» **MATERIAL PROVIDED**
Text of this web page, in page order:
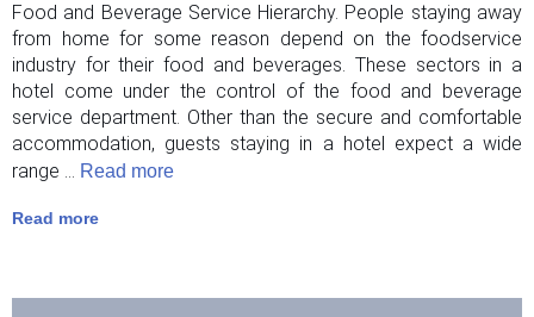
Food and Beverage Service Hierarchy. People staying away
from home for some reason depend on the foodservice
industry for their food and beverages. These sectors in a
hotel come under the control of the food and beverage
service department. Other than the secure and comfortable
accommodation, guests staying in a hotel expect a wide
range ... Read more
Read more
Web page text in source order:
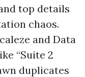
top details
chaos.
and Data
“Suite 2
duplicates
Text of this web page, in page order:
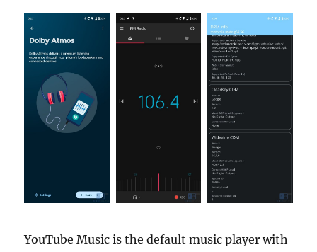
YouTube Music is the default music player with
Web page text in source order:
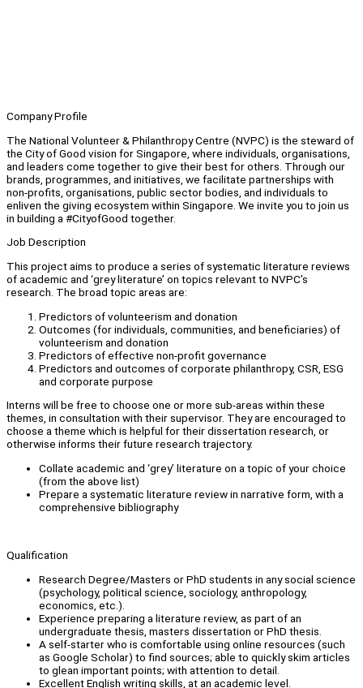
Company Profile
The National Volunteer & Philanthropy Centre (NVPC) is the steward of
the City of Good vision for Singapore, where individuals, organisations,
and leaders come together to give their best for others. Through our
brands, programmes, and initiatives, we facilitate partnerships with
non-profits, organisations, public sector bodies, and individuals to
enliven the giving ecosystem within Singapore. We invite you to join us
in building a #CityofGood together.
Job Description
This project aims to produce a series of systematic literature reviews
of academic and ‘grey literature’ on topics relevant to NVPC’s
research. The broad topic areas are:
Predictors of volunteerism and donation
Outcomes (for individuals, communities, and beneficiaries) of
volunteerism and donation
Predictors of effective non-profit governance
Predictors and outcomes of corporate philanthropy, CSR, ESG
and corporate purpose
Interns will be free to choose one or more sub-areas within these
themes, in consultation with their supervisor. They are encouraged to
choose a theme which is helpful for their dissertation research, or
otherwise informs their future research trajectory.
Collate academic and ‘grey’ literature on a topic of your choice
(from the above list)
Prepare a systematic literature review in narrative form, with a
comprehensive bibliography
Qualification
Research Degree/Masters or PhD students in any social science
(psychology, political science, sociology, anthropology,
economics, etc.).
Experience preparing a literature review, as part of an
undergraduate thesis, masters dissertation or PhD thesis.
A self-starter who is comfortable using online resources (such
as Google Scholar) to find sources; able to quickly skim articles
to glean important points; with attention to detail.
Excellent English writing skills, at an academic level.
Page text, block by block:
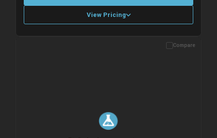
View Pricing
Please allow up to 10 working days. Products are dispatched on
Compare
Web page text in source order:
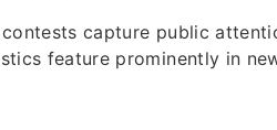
capture public
feature prominently in
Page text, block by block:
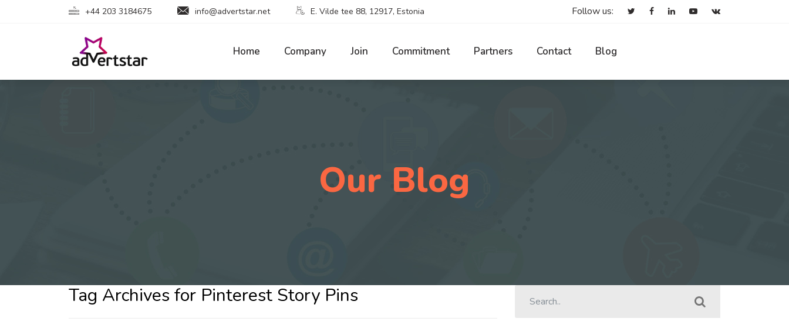
+44 203 3184675 info@advertstar.net E. Vilde tee 88, 12917, Estonia Follow us:
Home Company Join Commitment Partners Contact Blog
Our Blog
Tag Archives for Pinterest Story Pins
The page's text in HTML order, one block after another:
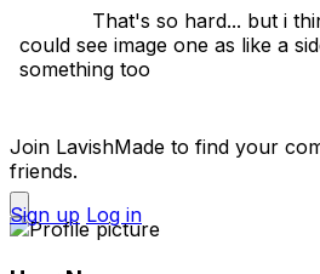
could see image one as like a
something too
Join LavishMade to find your
friends.
Sign up Log in
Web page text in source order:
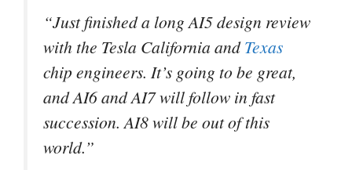
“Just finished a long AI5 design review
with the Tesla California andTexas
chip engineers. It’s going to be great,
and AI6 and AI7 will follow in fast
succession. AI8 will be out of this
world.”
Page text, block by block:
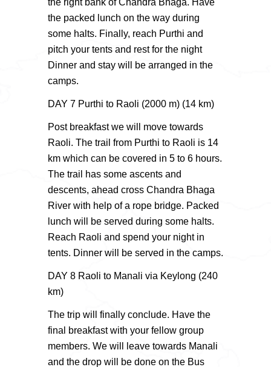
the packed lunch on the way during
some halts. Finally, reach Purthi and
pitch your tents and rest for the night
Dinner and stay will be arranged in the
camps.
DAY 7 Purthi to Raoli (2000 m) (14 km)
Post breakfast we will move towards
Raoli. The trail from Purthi to Raoli is 14
km which can be covered in 5 to 6 hours.
The trail has some ascents and
descents, ahead cross Chandra Bhaga
River with help of a rope bridge. Packed
lunch will be served during some halts.
Reach Raoli and spend your night in
tents. Dinner will be served in the camps.
DAY 8 Raoli to Manali via Keylong (240
km)
The trip will finally conclude. Have the
final breakfast with your fellow group
members. We will leave towards Manali
and the drop will be done on the Bus
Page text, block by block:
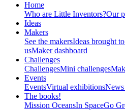
Home
Who are Little Inventors?Our
Ideas
Makers
See the makersIdeas brought
usMaker dashboard
Challenges
ChallengesMini challenges
Events
EventsVirtual exhibitions
The books!
Mission OceansIn SpaceGo
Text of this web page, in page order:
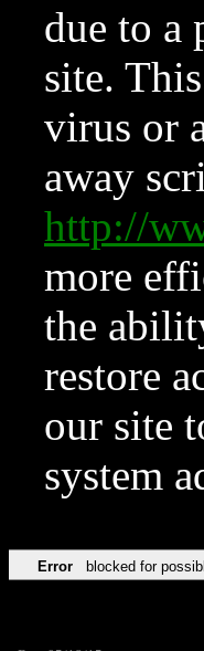
due to a
site.
virus or
away
http://
more
the
restore
our site
system
Error blocked for
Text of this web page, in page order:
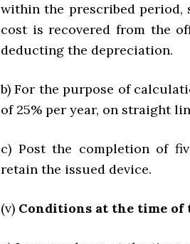
within the prescribed period,
cost is recovered from the
deducting the depreciation.
b) For the purpose of
of 25% per year, on straight
c) Post the completion of
retain the issued device.
(v) Conditions at the time of
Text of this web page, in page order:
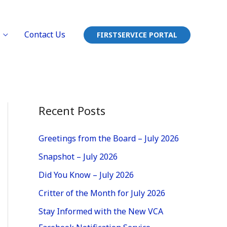
Contact Us FIRSTSERVICE PORTAL
Recent Posts
Greetings from the Board – July 2026
Snapshot – July 2026
Did You Know – July 2026
Critter of the Month for July 2026
Stay Informed with the New VCA
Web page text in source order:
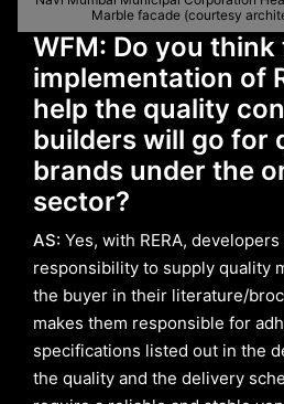
Marble facade (courtesy
WFM: Do you
implementation of
help the quality
builders will go for
brands under the
sector?
AS: Yes, with RERA,
responsibility to supply quality
the buyer in their literature/
makes them responsible for
specifications listed out in the
the quality and the delivery
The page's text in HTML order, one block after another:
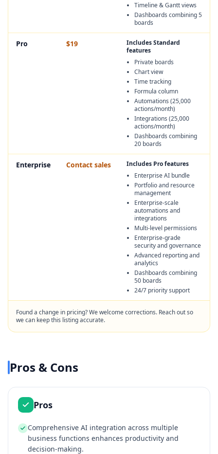
Timeline & Gantt views
Dashboards combining 5
boards
Pro $19
Includes Standard
features
Private boards
Chart view
Time tracking
Formula column
Automations (25,000
actions/month)
Integrations (25,000
actions/month)
Dashboards combining
20 boards
Enterprise Contact sales
Includes Pro features
Enterprise AI bundle
Portfolio and resource
management
Enterprise-scale
automations and
integrations
Multi-level permissions
Enterprise-grade
security and governance
Advanced reporting and
analytics
Dashboards combining
50 boards
24/7 priority support
Found a change in pricing? We welcome corrections. Reach out so
we can keep this listing accurate.
Pros & Cons
Pros
Comprehensive AI integration across multiple
business functions enhances productivity and
decision-making.
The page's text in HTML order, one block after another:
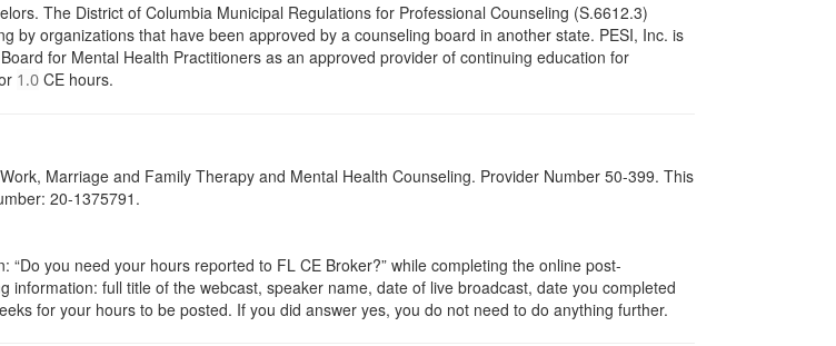
The District of Columbia Municipal Regulations for Professional Counseling (S.6612.3)
by organizations that have been approved by a counseling board in another state. PESI, Inc. is
for Mental Health Practitioners as an approved provider of continuing education for
1.0 CE hours.
Marriage and Family Therapy and Mental Health Counseling. Provider Number 50-399. This
20-1375791.
“Do you need your hours reported to FL CE Broker?” while completing the online post-
full title of the webcast, speaker name, date of live broadcast, date you completed
for your hours to be posted. If you did answer yes, you do not need to do anything further.
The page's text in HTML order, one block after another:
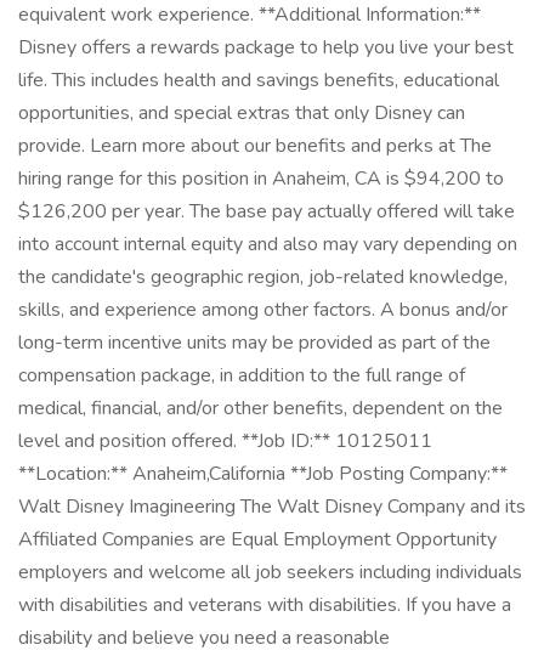
equivalent work experience. **Additional Information:**
Disney offers a rewards package to help you live your best
life. This includes health and savings benefits, educational
opportunities, and special extras that only Disney can
provide. Learn more about our benefits and perks at The
hiring range for this position in Anaheim, CA is $94,200 to
$126,200 per year. The base pay actually offered will take
into account internal equity and also may vary depending on
the candidate's geographic region, job-related knowledge,
skills, and experience among other factors. A bonus and/or
long-term incentive units may be provided as part of the
compensation package, in addition to the full range of
medical, financial, and/or other benefits, dependent on the
level and position offered. **Job ID:** 10125011
**Location:** Anaheim,California **Job Posting Company:**
Walt Disney Imagineering The Walt Disney Company and its
Affiliated Companies are Equal Employment Opportunity
employers and welcome all job seekers including individuals
with disabilities and veterans with disabilities. If you have a
disability and believe you need a reasonable
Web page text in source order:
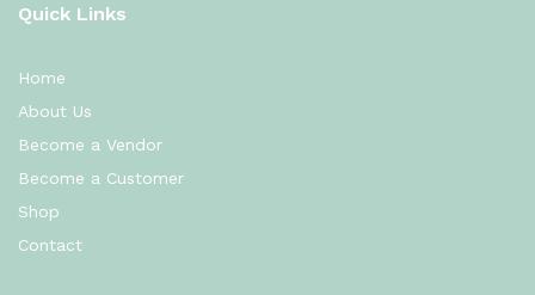
Quick Links
Home
About Us
Become a Vendor
Become a Customer
Shop
Contact
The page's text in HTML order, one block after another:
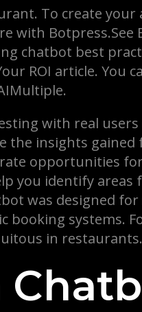
To create your
with Botpress.See
chatbot best
ROI article. You
with real
the insights
opportunities
you identify
was designed
booking systems.
in restaurants.
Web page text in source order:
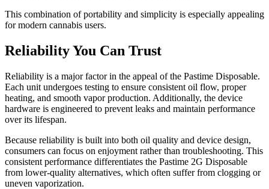
This combination of portability and simplicity is especially appealing
for modern cannabis users.
Reliability You Can Trust
Reliability is a major factor in the appeal of the Pastime Disposable.
Each unit undergoes testing to ensure consistent oil flow, proper
heating, and smooth vapor production. Additionally, the device
hardware is engineered to prevent leaks and maintain performance
over its lifespan.
Because reliability is built into both oil quality and device design,
consumers can focus on enjoyment rather than troubleshooting. This
consistent performance differentiates the Pastime 2G Disposable
from lower-quality alternatives, which often suffer from clogging or
uneven vaporization.

» **TASK REQUIREMENTS**
Omit all pictures and repeat the rest of the records verbatim.

» **RESULT OF THE EXERCISE**
Text of this web page, in page order:
Food and Beverage Service Hierarchy. People staying away
from home for some reason depend on the foodservice
industry for their food and beverages. These sectors in a
hotel come under the control of the food and beverage
service department. Other than the secure and comfortable
accommodation, guests staying in a hotel expect a wide
range ... Read more
Read more
Web page text in source order:
top details
chaos.
and Data
“Suite 2
duplicates
Text of this web page, in page order:
YouTube Music is the default music player with
Web page text in source order:
Company Profile
The National Volunteer & Philanthropy Centre (NVPC) is the steward of
the City of Good vision for Singapore, where individuals, organisations,
and leaders come together to give their best for others. Through our
brands, programmes, and initiatives, we facilitate partnerships with
non-profits, organisations, public sector bodies, and individuals to
enliven the giving ecosystem within Singapore. We invite you to join us
in building a #CityofGood together.
Job Description
This project aims to produce a series of systematic literature reviews
of academic and ‘grey literature’ on topics relevant to NVPC’s
research. The broad topic areas are:
Predictors of volunteerism and donation
Outcomes (for individuals, communities, and beneficiaries) of
volunteerism and donation
Predictors of effective non-profit governance
Predictors and outcomes of corporate philanthropy, CSR, ESG
and corporate purpose
Interns will be free to choose one or more sub-areas within these
themes, in consultation with their supervisor. They are encouraged to
choose a theme which is helpful for their dissertation research, or
otherwise informs their future research trajectory.
Collate academic and ‘grey’ literature on a topic of your choice
(from the above list)
Prepare a systematic literature review in narrative form, with a
comprehensive bibliography
Qualification
Research Degree/Masters or PhD students in any social science
(psychology, political science, sociology, anthropology,
economics, etc.).
Experience preparing a literature review, as part of an
undergraduate thesis, masters dissertation or PhD thesis.
A self-starter who is comfortable using online resources (such
as Google Scholar) to find sources; able to quickly skim articles
to glean important points; with attention to detail.
Excellent English writing skills, at an academic level.
Page text, block by block:
View Pricing
Please allow up to 10 working days. Products are dispatched on
Compare
Web page text in source order:
capture public
feature prominently in
Page text, block by block:
+44 203 3184675 info@advertstar.net E. Vilde tee 88, 12917, Estonia Follow us:
Home Company Join Commitment Partners Contact Blog
Our Blog
Tag Archives for Pinterest Story Pins
The page's text in HTML order, one block after another:
could see image one as like a
something too
Join LavishMade to find your
friends.
Sign up Log in
Web page text in source order:
“Just finished a long AI5 design review
with the Tesla California andTexas
chip engineers. It’s going to be great,
and AI6 and AI7 will follow in fast
succession. AI8 will be out of this
world.”
Page text, block by block:
the packed lunch on the way during
some halts. Finally, reach Purthi and
pitch your tents and rest for the night
Dinner and stay will be arranged in the
camps.
DAY 7 Purthi to Raoli (2000 m) (14 km)
Post breakfast we will move towards
Raoli. The trail from Purthi to Raoli is 14
km which can be covered in 5 to 6 hours.
The trail has some ascents and
descents, ahead cross Chandra Bhaga
River with help of a rope bridge. Packed
lunch will be served during some halts.
Reach Raoli and spend your night in
tents. Dinner will be served in the camps.
DAY 8 Raoli to Manali via Keylong (240
km)
The trip will finally conclude. Have the
final breakfast with your fellow group
members. We will leave towards Manali
and the drop will be done on the Bus
Page text, block by block:
Home
Who are Little Inventors?Our
Ideas
Makers
See the makersIdeas brought
usMaker dashboard
Challenges
ChallengesMini challenges
Events
EventsVirtual exhibitions
The books!
Mission OceansIn SpaceGo
Text of this web page, in page order:
due to a
site.
virus or
away
http://
more
the
restore
our site
system
Error blocked for
Text of this web page, in page order:
within the prescribed period,
cost is recovered from the
deducting the depreciation.
b) For the purpose of
of 25% per year, on straight
c) Post the completion of
retain the issued device.
(v) Conditions at the time of
Text of this web page, in page order:
Contact Us FIRSTSERVICE PORTAL
Recent Posts
Greetings from the Board – July 2026
Snapshot – July 2026
Did You Know – July 2026
Critter of the Month for July 2026
Stay Informed with the New VCA
Web page text in source order:
Marble facade (courtesy
WFM: Do you
implementation of
help the quality
builders will go for
brands under the
sector?
AS: Yes, with RERA,
responsibility to supply quality
the buyer in their literature/
makes them responsible for
specifications listed out in the
the quality and the delivery
The page's text in HTML order, one block after another:
Timeline & Gantt views
Dashboards combining 5
boards
Pro $19
Includes Standard
features
Private boards
Chart view
Time tracking
Formula column
Automations (25,000
actions/month)
Integrations (25,000
actions/month)
Dashboards combining
20 boards
Enterprise Contact sales
Includes Pro features
Enterprise AI bundle
Portfolio and resource
management
Enterprise-scale
automations and
integrations
Multi-level permissions
Enterprise-grade
security and governance
Advanced reporting and
analytics
Dashboards combining
50 boards
24/7 priority support
Found a change in pricing? We welcome corrections. Reach out so
we can keep this listing accurate.
Pros & Cons
Pros
Comprehensive AI integration across multiple
business functions enhances productivity and
decision-making.
The page's text in HTML order, one block after another:
The District of Columbia Municipal Regulations for Professional Counseling (S.6612.3)
by organizations that have been approved by a counseling board in another state. PESI, Inc. is
for Mental Health Practitioners as an approved provider of continuing education for
1.0 CE hours.
Marriage and Family Therapy and Mental Health Counseling. Provider Number 50-399. This
20-1375791.
“Do you need your hours reported to FL CE Broker?” while completing the online post-
full title of the webcast, speaker name, date of live broadcast, date you completed
for your hours to be posted. If you did answer yes, you do not need to do anything further.
The page's text in HTML order, one block after another:
equivalent work experience. **Additional Information:**
Disney offers a rewards package to help you live your best
life. This includes health and savings benefits, educational
opportunities, and special extras that only Disney can
provide. Learn more about our benefits and perks at The
hiring range for this position in Anaheim, CA is $94,200 to
$126,200 per year. The base pay actually offered will take
into account internal equity and also may vary depending on
the candidate's geographic region, job-related knowledge,
skills, and experience among other factors. A bonus and/or
long-term incentive units may be provided as part of the
compensation package, in addition to the full range of
medical, financial, and/or other benefits, dependent on the
level and position offered. **Job ID:** 10125011
**Location:** Anaheim,California **Job Posting Company:**
Walt Disney Imagineering The Walt Disney Company and its
Affiliated Companies are Equal Employment Opportunity
employers and welcome all job seekers including individuals
with disabilities and veterans with disabilities. If you have a
disability and believe you need a reasonable
Web page text in source order:
Quick Links
Home
About Us
Become a Vendor
Become a Customer
Shop
Contact
The page's text in HTML order, one block after another:
To create your
with Botpress.See
chatbot best
ROI article. You
with real
the insights
opportunities
you identify
was designed
booking systems.
in restaurants.
Web page text in source order:
This combination of portability and simplicity is especially appealing
for modern cannabis users.
Reliability You Can Trust
Reliability is a major factor in the appeal of the Pastime Disposable.
Each unit undergoes testing to ensure consistent oil flow, proper
heating, and smooth vapor production. Additionally, the device
hardware is engineered to prevent leaks and maintain performance
over its lifespan.
Because reliability is built into both oil quality and device design,
consumers can focus on enjoyment rather than troubleshooting. This
consistent performance differentiates the Pastime 2G Disposable
from lower-quality alternatives, which often suffer from clogging or
uneven vaporization.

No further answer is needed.